En Torija es donde vive, cerca del templo de los Mendoza y del castillo que levantaron los templarios, vigías desde su torre del valle hondo y los campos anchos a un tiempo. Ese paisaje torijano, es como el resumen de la Alcarria toda, y a su vez nos da la clave de la pintura que estos días se muestra: de un lado las anchas planicies que desde las almenas se divisan, brillantes en el verano y pálidamente grises en la época invernal. Entre ellas, se hunden los valles como penetrando la costra terráquea en busca del frescor unas veces y del sonoro manantial otras.

En Hita ha respirado aún más hondo el autor, porque además de esas características paisajísticas, se encuentra con la fuerza de la historia: la poesía de Juan Ruiz arcipreste de Hita, los poderosos atambores de guerra de don Iñigo López de Mendoza, junto a las preces que se levantan desde el cercano monasterio de Sopetrán. Todo ello infunde al paisaje (y por ende a la pintura de Campoamor) de un tono nuevo, y vibrante.

En Sigüenza hay más ruido y por lo tanto más ecos. Lo que sube desde el humilde Henares en clamor poético, se transforma en las bóvedas de la catedral en pujanza sonora y épica. También aquí Campoamor ha sabido captar la esencia de esa lastra arenisca que desde el pinar baja a beber en el río, salpicando su vertiente de edificios, templos y pósitos.

Por Brihuega ha pasado la mirada del pintor, tomando de su verde derramar de aguas un toque nítido para sus obras tajuñeras. En esta villa arzobispal ha bebido esencias y de ella ha tomado prestadas calenturas de color y ritmos.

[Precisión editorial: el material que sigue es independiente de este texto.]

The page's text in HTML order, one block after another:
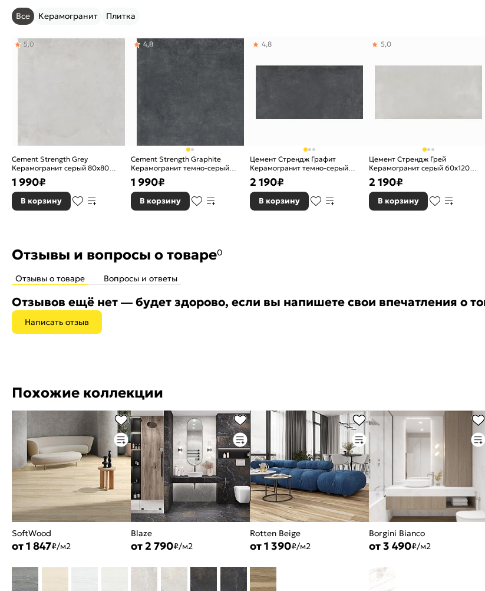
Все Керамогранит Плитка
Cement Strength Grey
Керамогранит серый 80х80
Матовый
5,0
1 990₽
В корзину
Cement Strength Graphite
Керамогранит темно-серый
80х80 Матовый
4,8
1 990₽
В корзину
Цемент Стрендж Графит
Керамогранит темно-серый
60х120 матовый
4,8
2 190₽
В корзину
Цемент Стрендж Грей
Керамогранит серый 60х120
матовый
5,0
2 190₽
В корзину
Отзывы и вопросы о товаре0
Отзывы о товаре Вопросы и ответы
Отзывов ещё нет — будет здорово, если вы напишете свои впечатления о
Написать отзыв
Похожие коллекции
SoftWood
от 1 847₽/м2
Blaze
от 2 790₽/м2
Rotten Beige
от 1 390₽/м2
Borgini Bianco
от 3 490₽/м2

Y en los llanos, finalmente, del Campo y el Pedregal molineses también Campoamor ha tomado nota de formas y colores. Todo, en definitiva, lo que constituye Guadalajara está en sus paisajes y sus palpitares. Una definición visual de nuestra tierra está dinámica y parlante en la obra del autor que ahora recomendamos: Jesús Campoamor, “Pintura”, en la Sala del Centro Cultural Ibercaja, en Capitán Arenas 5, desde hoy al 23 de Diciembre, de lunes a sábados entre las 7 y las 9 de la tarde, con entrada libre. Una oportunidad de sentir la luz en pleno invierno.